- ASSIGNMENT:
Return all of the entries, keeping every word and mark as it is.

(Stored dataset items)
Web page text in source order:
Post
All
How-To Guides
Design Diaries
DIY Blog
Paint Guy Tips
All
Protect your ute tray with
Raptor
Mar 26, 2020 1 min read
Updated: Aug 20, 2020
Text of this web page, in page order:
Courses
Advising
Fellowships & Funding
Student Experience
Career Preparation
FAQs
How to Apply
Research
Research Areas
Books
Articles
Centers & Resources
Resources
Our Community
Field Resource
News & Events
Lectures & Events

- RESPONSE TO THE TASK:
Web page text in source order:
Post
All
How-To Guides
Design Diaries
DIY Blog
Paint Guy Tips
All
Protect your ute tray with
Raptor
Mar 26, 2020 1 min read
Updated: Aug 20, 2020
Text of this web page, in page order:
Courses
Advising
Fellowships & Funding
Student Experience
Career Preparation
FAQs
How to Apply
Research
Research Areas
Books
Articles
Centers & Resources
Resources
Our Community
Field Resource
News & Events
Lectures & Events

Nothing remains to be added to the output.